Beware the life cycle of 'recycled'

I have recycled my trash with an almost religious fervor for many years. Every scrap of paper and every used container go into recycling bins. And to close the loop, I look for products made with recycled materials. But when my recycled toilet paper is made in Canada (using wastepaper from who knows where) and transported a long way to my California supermarket, I'm not sure if I've done any good. At what point are the benefits of recycling offset by the environmental costs of long-distance transport?

This situation recurs in some form with almost every purchase that I make. I try to buy organically produced food as a form of economic pressure to remove pesticides and other drugs from the food system. But I recently noticed that my organic kiwi fruit comes all the way from New Zealand, flown in on jets that burn fossil fuel and contribute to global warming. My favorite brand of laundry detergent is made without petroleum-based cleaners, but it is packaged in a petroleum-based plastic bottle and shipped more than 3,000 miles to a store near me.

As consumers, we're overwhelmed by far too many brands, but we rarely have sufficient information to make the right environmental choices.

We might think it would be better for the environment if we switched to more energy-efficient refrigerators, light bulbs, or cars. But this, too, poses a problem. From extraction of raw materials to manufacturing, packaging, and shipping, existing appliances and cars represent energy already spent - carbon dioxide and other pollutants already discharged into the air and water. These environmental costs must be "amortized" over the life of a product. When does it make sense to discard older machines and buy newer, more efficient ones?

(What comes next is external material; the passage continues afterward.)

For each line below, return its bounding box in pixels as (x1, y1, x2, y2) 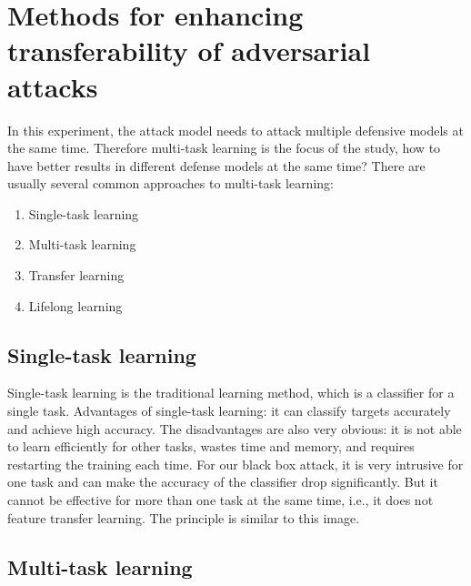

The crux of the problem is that most of us are not aware of the origins and history of the products we buy. As Rebecca Solnit observed in a recent essay in Orion magazine, we no longer know the stories behind modern-day objects because of the remote and intricate processes used to create them.

This "silence" of industrial-age foods and manufactured goods must be broken so that ordinary consumers can make informed choices. Besides the "organic" label, manufacturers often voluntarily disclose other things about how they made a product, such as "no animal ingredients," "not tested on animals," "printed on recycled paper," and "made with recycled plastic."

These little bits of information about a product's history often make for better purchasing decisions.

But uncertainties about the relative environmental impacts of alternative choices can be truly reduced only by accounting for all the materials and energy used and waste generated during the entire life cycle of every product. Even a modest approximation of such a "life-cycle assessment," printed in simple terms on a product's label or indicated next to the price tag on a supermarket shelf, would give consumers the means to make a real difference with their everyday purchases.

To start with, manufacturers and food producers should disclose the average amount of energy (renewable and nonrenewable) spent in creating and delivering a product, including energy used to produce its ingredients or components. This estimate should include all the processing and transportation - from extraction of materials to finished goods - as well as energy needed for recycling or disposal at the end of the product's life.

A second useful figure would be the quantity of materials, such as paper, plastic, glass, and metal, used in manufacturing a product and which of them are recyclable.

A final figure would be an estimate of the average distance traveled by the product, similar to the average energy consumed. Smaller energy and materials figures would indicate greater resource efficiency, and smaller distance figures would reflect greater local content in a product.

It isn't unthinkable for forward-looking manufacturers and retailers to jointly provide - and consumers to expect and demand - these numbers and additional explanation. While this may add marginally to the cost of a product, it would be no more complicated than the nutrition information printed on food products.

Before the industrial age, a product's history was usually known because of the proximity of producer and consumer. Now, in the age of globalization, when most products come from unknown farms and factories, imprinting a product's history on its label would be a way to restore some integrity to the product and its purchaser.

Kumar Venkat works in Silicon Valley's high-tech industry and writes about the social and environmental impacts of technology.